Exclude the pictures and set down, unaltered, the lines from the one that holds "your question or" through the end of the data.

(Data excerpts)
════

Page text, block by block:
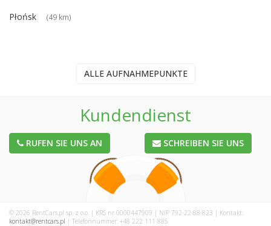
Płońsk (49 km)
ALLE AUFNAHMEPUNKTE
Kundendienst
RUFEN SIE UNS AN SCHREIBEN SIE UNS
© 2026 RentCars.pl sp. z o.o. | KRS nr 0000447909 | NIP 792-22-88-823 | Kontakt:
kontakt@rentcars.pl | Telefonnummer: +48 222 111 885
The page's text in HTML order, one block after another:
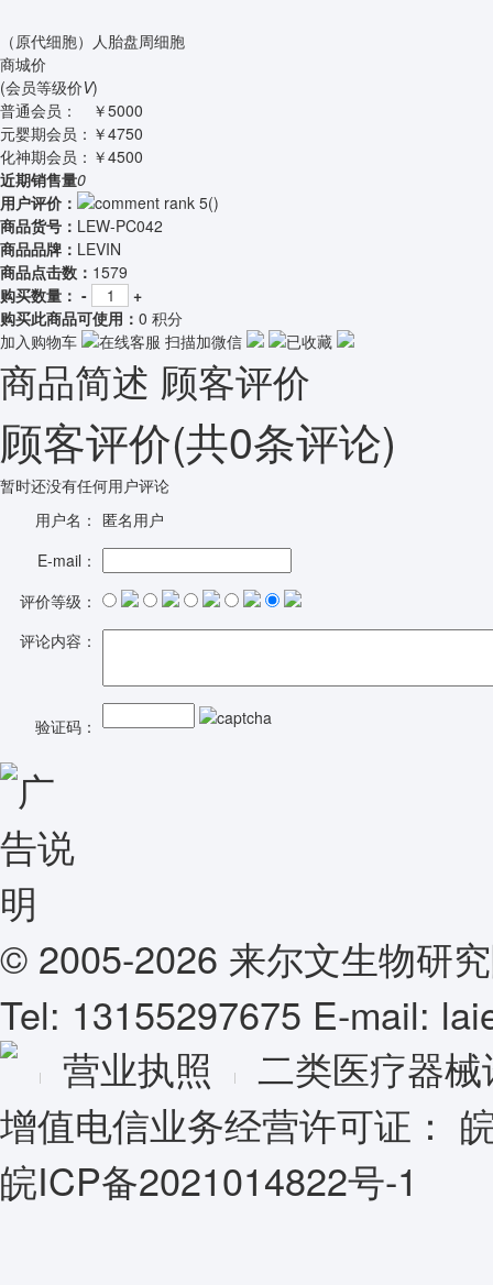
（原代细胞）人胎盘周细胞
商城价
(会员等级价V)
普通会员：
￥5000
元婴期会员： ￥4750
化神期会员： ￥4500
近期销售量0
用户评价：
()
商品货号： LEW-PC042
商品品牌： LEVIN
商品点击数： 1579
购买数量： -
+
购买此商品可使用： 0 积分
加入购物车
在线客服 扫描加微信 已收藏
商品简述 顾客评价
顾客评价(共0条评论)
暂时还没有任何用户评论
用户名： 匿名用户
E-mail：
评价等级：
评论内容：
验证码：
© 2005-2026 来尔文生物研
Tel: 13155297675 E-mail:
营业执照
二类医疗器
增值电信业务经营许可证：
皖ICP备2021014822号-1
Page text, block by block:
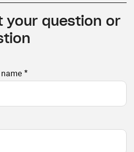
your question or
Your first name / last name *
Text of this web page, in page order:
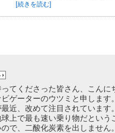
[続きを読む]
てくださった皆さん、こんに
ゲーターのウツミと申します
近、改めて注目されています
上で最も速い乗り物だという
で、二酸化炭素を出しません

════

### Solution
your question or
Your first name / last name *
Text of this web page, in page order:
[続きを読む]
てくださった皆さん、こんに
ゲーターのウツミと申します
近、改めて注目されています
上で最も速い乗り物だという
で、二酸化炭素を出しません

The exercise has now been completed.